– Остпройсен-штрассе, – рявкнула она. – Как следует уберитесь там, прежде чем заселяться. Там наверняка грязь и инфекции.
Ана уже готова была высказаться, но Бартек утянул ее назад. Всей семьей они отправились на другой конец города в свой новый дом. Навстречу им тянулись такие же нагруженные домашним скарбом повозки – это переезжали евреи. Напуганные люди стояли в очереди, ожидая впуска в гетто. Ана смотрела на них, гадая, кто поселится в ее доме – кто будет спать в их с Бартеком спальне, чьи дети будут бегать по кухне. Она молилась, чтобы эти люди были счастливы, но прекрасно понимала, что на север, в еврейский квартал, едет гораздо больше людей, чем на юг. Похоже, места, чтобы побегать, у детей не будет… Мужчин уже согнали на возведение огромных ограждений. Пока они трудились вдоль улицы, подъехал большой грузовик и сгрузил рулоны зловещей колючей проволоки. Ана вцепилась в руку мужа и замерла.
– Это неправильно, Бартек. Мы не должны этого допускать. Мы не должны смиряться с их приказами. А что, если мы скажем «нет»? Если мы все просто поднимемся и встанем посреди улицы, не расходясь в разные стороны? Мы не должны подчиняться омерзительной идеологии, которая нас разделяет. Поляков здесь гораздо больше, чем немцев.
Бартек огляделся, словно раздумывая, но потом его взгляд упал на шеренги эсэсовцев с огромными автоматами и запасом патронов.
– У нас нет оружия, Ана. Большинство из нас просто погибнет.
– Но остальные будут свободны.
– Пока не пришлют подкрепление – а тогда погибнут и остальные, а немцы захватят весь город, как они и хотели.
– Поэтому мы просто подчинимся?
Муж наклонился и печально поцеловал ее.
– На время. Но есть другие способы сопротивления, дорогая… Более медленные и терпеливые…
Ана вздохнула.

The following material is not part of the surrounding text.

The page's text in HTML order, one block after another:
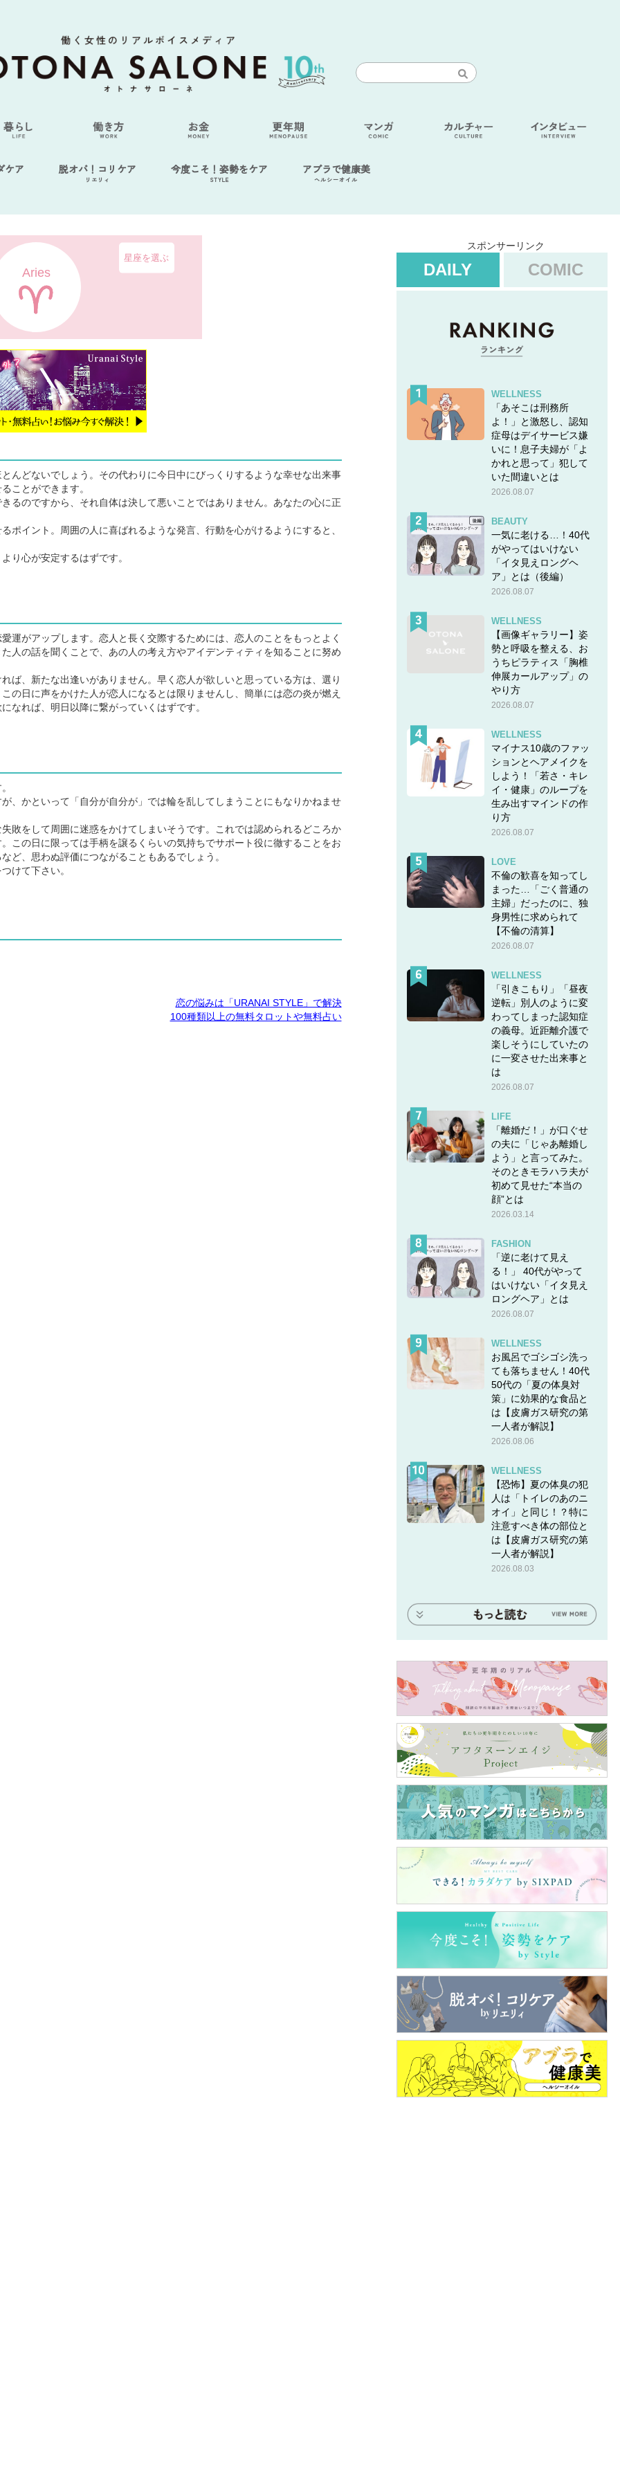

Терпение всегда было ее слабой стороной. Она знала, что слишком прямолинейна, порывиста и нетерпелива. Терпению ее учила профессия – у младенцев нет графика появления на свет. Но быть столь же терпеливой в жизни у нее не получалось.
– Я уже связался с некоторыми людьми, – наклонился к ее уху Бронислав.
– С людьми?
– Шшшш! Многие думают так же, как и ты. Покорность – это лишь щит. Мы пройдем по улицам со склоненной головой, подчинившись их смехотворным приказам, но в подполье…
Сын усмехнулся, и Ана ощутила смешанные чувства – гордость и облегчение, но в то же время и страх за сыновей.